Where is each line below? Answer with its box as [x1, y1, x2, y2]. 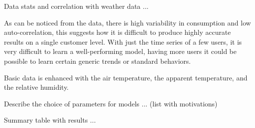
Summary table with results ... [4, 115, 96, 125]
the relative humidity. [4, 82, 69, 92]
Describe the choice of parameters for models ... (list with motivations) [4, 98, 218, 108]
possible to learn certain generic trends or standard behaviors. [4, 55, 191, 66]
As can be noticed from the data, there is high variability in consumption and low [4, 17, 251, 27]
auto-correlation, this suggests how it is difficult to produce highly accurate [4, 27, 231, 37]
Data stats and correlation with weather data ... [4, 1, 149, 11]
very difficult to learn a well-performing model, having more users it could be [4, 46, 237, 56]
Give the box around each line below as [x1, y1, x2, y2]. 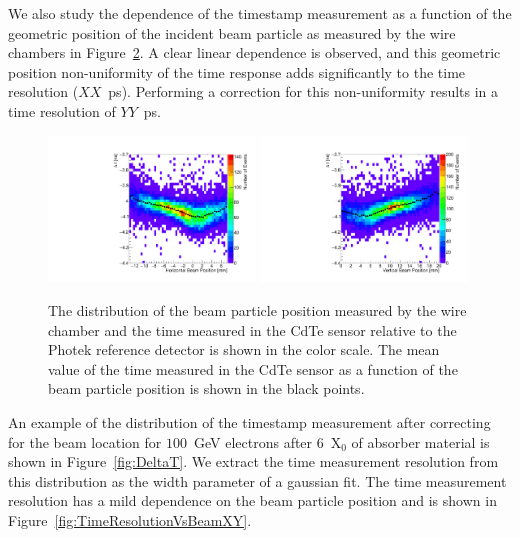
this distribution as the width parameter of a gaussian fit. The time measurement [8, 470, 507, 491]
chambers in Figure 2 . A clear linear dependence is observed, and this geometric [8, 42, 501, 63]
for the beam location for [8, 431, 162, 452]
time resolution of [8, 100, 116, 121]
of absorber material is [351, 431, 490, 452]
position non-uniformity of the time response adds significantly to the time [8, 61, 466, 82]
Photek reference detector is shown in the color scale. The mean [48, 339, 440, 360]
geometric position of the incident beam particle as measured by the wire [8, 22, 456, 43]
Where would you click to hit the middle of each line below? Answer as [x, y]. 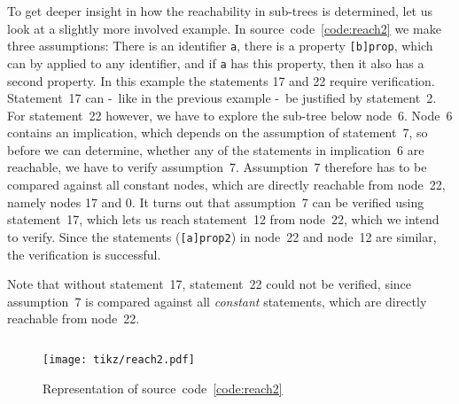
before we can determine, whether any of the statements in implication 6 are [216, 149]
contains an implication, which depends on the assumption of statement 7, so [218, 132]
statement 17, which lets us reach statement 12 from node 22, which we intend [223, 219]
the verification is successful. [84, 254]
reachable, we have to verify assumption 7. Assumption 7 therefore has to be [217, 167]
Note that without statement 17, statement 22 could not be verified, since [210, 284]
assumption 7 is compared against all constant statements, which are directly [217, 301]
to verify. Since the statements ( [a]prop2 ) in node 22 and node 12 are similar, [222, 236]
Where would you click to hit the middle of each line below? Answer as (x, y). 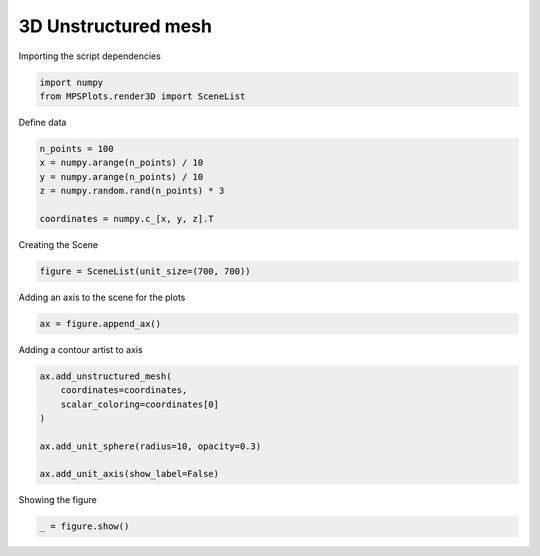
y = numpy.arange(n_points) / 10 (121, 176)
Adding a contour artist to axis (81, 349)
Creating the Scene (58, 244)
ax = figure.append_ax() (100, 323)
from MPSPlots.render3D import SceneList (142, 96)
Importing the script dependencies (90, 56)
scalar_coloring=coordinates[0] (140, 404)
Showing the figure (57, 500)
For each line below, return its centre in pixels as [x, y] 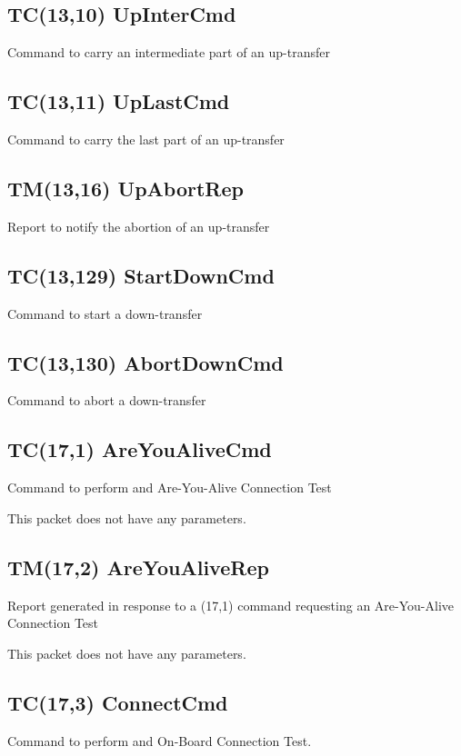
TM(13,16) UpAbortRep [125, 188]
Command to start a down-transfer [105, 313]
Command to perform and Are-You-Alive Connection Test [170, 487]
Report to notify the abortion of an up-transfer [139, 226]
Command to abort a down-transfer [107, 400]
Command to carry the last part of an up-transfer [146, 139]
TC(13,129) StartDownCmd [141, 275]
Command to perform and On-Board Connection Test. [160, 740]
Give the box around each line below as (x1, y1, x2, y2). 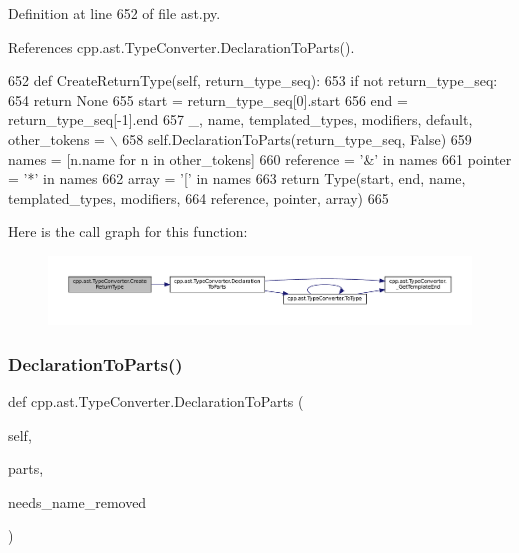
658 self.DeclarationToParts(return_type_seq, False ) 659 (122, 128, 472, 149)
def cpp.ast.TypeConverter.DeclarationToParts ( (8, 390, 304, 411)
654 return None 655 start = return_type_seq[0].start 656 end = (8, 89, 408, 110)
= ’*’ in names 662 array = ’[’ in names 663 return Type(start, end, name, (8, 168, 466, 189)
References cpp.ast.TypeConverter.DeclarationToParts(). (8, 36, 355, 57)
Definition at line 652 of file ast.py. (8, 3, 221, 23)
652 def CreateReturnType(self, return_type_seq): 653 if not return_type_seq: (8, 70, 498, 91)
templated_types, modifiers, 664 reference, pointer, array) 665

* * *

Brief
Give back every line of the material above word for word, leaving out the pictures.

Written solution
Where is each line below? Answer with its box as [x1, y1, x2, y2]. 
Summary table with results ... [4, 115, 96, 125]
the relative humidity. [4, 82, 69, 92]
Describe the choice of parameters for models ... (list with motivations) [4, 98, 218, 108]
possible to learn certain generic trends or standard behaviors. [4, 55, 191, 66]
As can be noticed from the data, there is high variability in consumption and low [4, 17, 251, 27]
auto-correlation, this suggests how it is difficult to produce highly accurate [4, 27, 231, 37]
Data stats and correlation with weather data ... [4, 1, 149, 11]
very difficult to learn a well-performing model, having more users it could be [4, 46, 237, 56]
Give the box around each line below as [x1, y1, x2, y2]. 
this distribution as the width parameter of a gaussian fit. The time measurement [8, 470, 507, 491]
chambers in Figure 2 . A clear linear dependence is observed, and this geometric [8, 42, 501, 63]
for the beam location for [8, 431, 162, 452]
time resolution of [8, 100, 116, 121]
of absorber material is [351, 431, 490, 452]
position non-uniformity of the time response adds significantly to the time [8, 61, 466, 82]
Photek reference detector is shown in the color scale. The mean [48, 339, 440, 360]
geometric position of the incident beam particle as measured by the wire [8, 22, 456, 43]
Where would you click to hit the middle of each line below? Answer as [x, y]. 
before we can determine, whether any of the statements in implication 6 are [216, 149]
contains an implication, which depends on the assumption of statement 7, so [218, 132]
statement 17, which lets us reach statement 12 from node 22, which we intend [223, 219]
the verification is successful. [84, 254]
reachable, we have to verify assumption 7. Assumption 7 therefore has to be [217, 167]
Note that without statement 17, statement 22 could not be verified, since [210, 284]
assumption 7 is compared against all constant statements, which are directly [217, 301]
to verify. Since the statements ( [a]prop2 ) in node 22 and node 12 are similar, [222, 236]
Where would you click to hit the middle of each line below? Answer as (x, y). 
y = numpy.arange(n_points) / 10 (121, 176)
Adding a contour artist to axis (81, 349)
Creating the Scene (58, 244)
ax = figure.append_ax() (100, 323)
from MPSPlots.render3D import SceneList (142, 96)
Importing the script dependencies (90, 56)
scalar_coloring=coordinates[0] (140, 404)
Showing the figure (57, 500)
For each line below, return its centre in pixels as [x, y] 
TM(13,16) UpAbortRep [125, 188]
Command to start a down-transfer [105, 313]
Command to perform and Are-You-Alive Connection Test [170, 487]
Report to notify the abortion of an up-transfer [139, 226]
Command to abort a down-transfer [107, 400]
Command to carry the last part of an up-transfer [146, 139]
TC(13,129) StartDownCmd [141, 275]
Command to perform and On-Board Connection Test. [160, 740]
Give the box around each line below as (x1, y1, x2, y2). 
658 self.DeclarationToParts(return_type_seq, False ) 659 (122, 128, 472, 149)
def cpp.ast.TypeConverter.DeclarationToParts ( (8, 390, 304, 411)
654 return None 655 start = return_type_seq[0].start 656 end = (8, 89, 408, 110)
= ’*’ in names 662 array = ’[’ in names 663 return Type(start, end, name, (8, 168, 466, 189)
References cpp.ast.TypeConverter.DeclarationToParts(). (8, 36, 355, 57)
Definition at line 652 of file ast.py. (8, 3, 221, 23)
652 def CreateReturnType(self, return_type_seq): 653 if not return_type_seq: (8, 70, 498, 91)
templated_types, modifiers, 664 reference, pointer, array) 665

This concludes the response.